____ MATERIAL FOR THE TASK

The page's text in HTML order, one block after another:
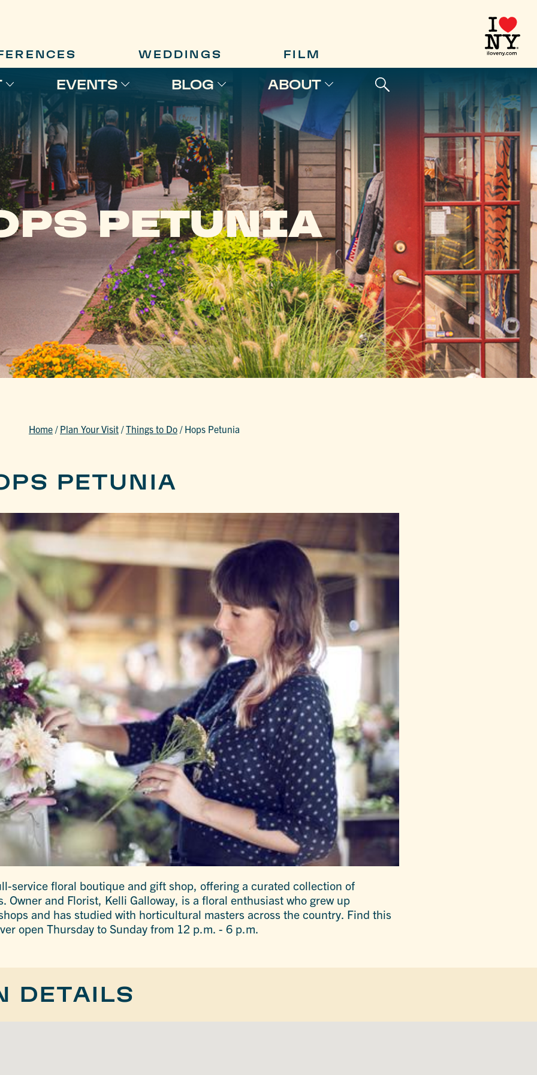
WEDDINGS FILM
EVENTS BLOG ABOUT
PETUNIA
Home / Plan Your Visit /Things to Do / Hops Petunia
PETUNIA
service floral boutique and gift shop, offering a curated collection of
Owner and Florist, Kelli Galloway, is a floral enthusiast who grew up
and has studied with horticultural masters across the country. Find this
open Thursday to Sunday from 12 p.m. - 6 p.m.
DETAILS
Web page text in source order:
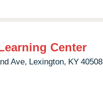
Center
Ave, Lexington, KY 40508
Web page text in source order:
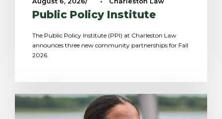
Public Policy Institute
The Public Policy Institute (PPI) at Charleston Law
announces three new community partnerships for Fall
2026.
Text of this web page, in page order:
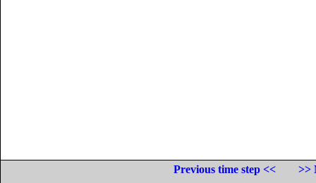
Previous time step <<
>>
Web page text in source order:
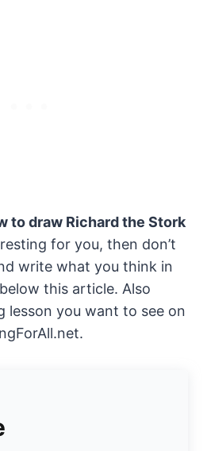
to draw Richard the Stork
for you, then don’t
write what you think in
this article. Also
lesson you want to see on
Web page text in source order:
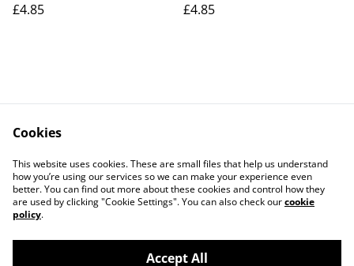
£4.85
£4.85
Contact Us
Legal Terms
Privacy Policy
Cookie Policy
Cookies
This website uses cookies. These are small files that help us understand
how you’re using our services so we can make your experience even
better. You can find out more about these cookies and control how they
are used by clicking "Cookie Settings". You can also check ourcookie
policy.
Accept All
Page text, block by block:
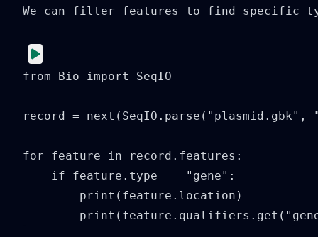
We can filter features to find specific
from Bio import SeqIO
record = next(SeqIO.parse("plasmid.gbk",
for feature in record.features:
    if feature.type == "gene":
        print(feature.location)
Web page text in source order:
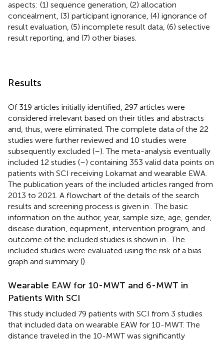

________

WORK INSTRUCTIONS
Your task is to repeat the listing exactly while omitting its pictures.

SOLUTION FOR THIS PROBLEM
The page's text in HTML order, one block after another:
WEDDINGS FILM
EVENTS BLOG ABOUT
PETUNIA
Home / Plan Your Visit /Things to Do / Hops Petunia
PETUNIA
service floral boutique and gift shop, offering a curated collection of
Owner and Florist, Kelli Galloway, is a floral enthusiast who grew up
and has studied with horticultural masters across the country. Find this
open Thursday to Sunday from 12 p.m. - 6 p.m.
DETAILS
Web page text in source order:
Center
Ave, Lexington, KY 40508
Web page text in source order:
Public Policy Institute
The Public Policy Institute (PPI) at Charleston Law
announces three new community partnerships for Fall
2026.
Text of this web page, in page order:
Previous time step <<
>>
Web page text in source order:
to draw Richard the Stork
for you, then don’t
write what you think in
this article. Also
lesson you want to see on
Web page text in source order:
£4.85
£4.85
Contact Us
Legal Terms
Privacy Policy
Cookie Policy
Cookies
This website uses cookies. These are small files that help us understand
how you’re using our services so we can make your experience even
better. You can find out more about these cookies and control how they
are used by clicking "Cookie Settings". You can also check ourcookie
policy.
Accept All
Page text, block by block:
We can filter features to find specific
from Bio import SeqIO
record = next(SeqIO.parse("plasmid.gbk",
for feature in record.features:
    if feature.type == "gene":
        print(feature.location)
Web page text in source order:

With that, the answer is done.